Muromec 2 hours ago | parent [-]

But it does affect my life in a way you refuse to understand. That's the problem -- there isn't a true canonical representation of a name (any name really) that fits all practical purposes. Storing a bag of bytes to display back to user is the easiest of practical purposes and suggesting the practice that solve that is worse than rejecting Stępień, it's refusal to understand complexities, that leads to eventually doing the wrong thing and failing your user without even telling them.

>It is your unique identifier, do not munge it.

It's not a good identifier either. Nobody uses names as identifiers at any scale that matters for computers. You can't assume they don't have collisions, you can't tell whether two bags of bytes identify the same person or two different, they aren't even immutable and sometimes are accidentally mutable.

soco an hour ago | parent [-]

Then where is the problem? If the support can read Polish they will pronounce your name properly, if they're from India they will mess it up, why should we have different expectations? Nobody will identify you by name anyway, they will ask how to call you (chatbots do this already) and then use for proper identification all kind of ids and pins and whatnot. So we are talking here about a complexity that nobody actually needs, not even you. So let the name be saved and displayed in the nice native way, and you as programmer make sure you don't go Bobby Tables with the strings.
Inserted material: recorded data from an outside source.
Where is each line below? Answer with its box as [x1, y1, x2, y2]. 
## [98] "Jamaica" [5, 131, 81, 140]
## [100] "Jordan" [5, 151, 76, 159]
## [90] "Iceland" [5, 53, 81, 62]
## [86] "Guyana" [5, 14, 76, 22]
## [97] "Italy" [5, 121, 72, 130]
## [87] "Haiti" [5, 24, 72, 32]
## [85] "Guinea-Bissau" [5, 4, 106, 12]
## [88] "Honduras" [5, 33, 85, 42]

Muromec 17 minutes ago | parent [-]

>if they're from India they will mess it up

Or not able to read at all.

>Then where is the problem?

Since you don't indicate for what purpose my name is stored, which may actually be display only, any of the following can happen:

A name as entered in your system is compared to a name entered in a different system or when you interface (maybe indirectly and unknowingly) with a system using different constrains or a different script, maybe imposed by their jurisdiction. As a result, the intended operation does not come through.
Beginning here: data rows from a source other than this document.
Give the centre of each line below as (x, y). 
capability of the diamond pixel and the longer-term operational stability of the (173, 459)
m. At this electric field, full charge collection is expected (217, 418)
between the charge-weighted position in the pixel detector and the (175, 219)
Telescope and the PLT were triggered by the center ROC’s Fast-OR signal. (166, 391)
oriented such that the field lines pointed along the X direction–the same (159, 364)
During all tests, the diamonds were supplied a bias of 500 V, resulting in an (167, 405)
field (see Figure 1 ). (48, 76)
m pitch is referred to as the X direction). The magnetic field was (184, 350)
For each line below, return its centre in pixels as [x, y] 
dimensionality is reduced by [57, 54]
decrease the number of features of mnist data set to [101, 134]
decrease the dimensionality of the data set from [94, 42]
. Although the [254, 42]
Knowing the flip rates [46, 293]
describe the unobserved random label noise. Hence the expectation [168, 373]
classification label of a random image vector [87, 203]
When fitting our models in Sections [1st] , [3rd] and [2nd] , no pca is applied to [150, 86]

This may happen in the indirect way and invisible to you -- e.g. you produce an artifact, say and invoice or issue a payment card using $script a, which I will only later figure out I can't use, because it's expected to be in $script b, or even worse be in $script a presumed to match $script b they have on record. One of the non-obvious ways it can fail, is when you try to determine whether two names in the same script are actually the same to infer family relationship or something other that you should not do anyway.

It may happen within your system in a way your CSR will deny is possible as well.

That's on a more severe side, which means I will not try to use the name in any rendering that doesn't match MRZ of my identity document. Which was probably the opposite of what you intended allowing arbitrary bag of bytes to be entered. No, that is not made up problem, because I'm bored, it's a thing.

On a less sever side, not understanding names is a failure in i18n department, because you can't support my language properly without understanding how my name should be changed when you address me, when you simply show it near user icon and when you describe relations between me and objects and people. If you can't do proper i18n and a different provider can, you may lose me as a customer, because your attitude is presumed to be "everyone can just use ASCII and English". Yes, people exist that actually get it right because they put an effort in this human aspect.

On a mildly annoying, but inconsequential side people also have a habit of trying to infer gender based on names despite having gender clearly marked in their system.

benatkin 10 hours ago | parent | prev [-]

> Would your customer representative be able to pronounce my name somewhat correctly?

Worse case, just drop to hexadecimal.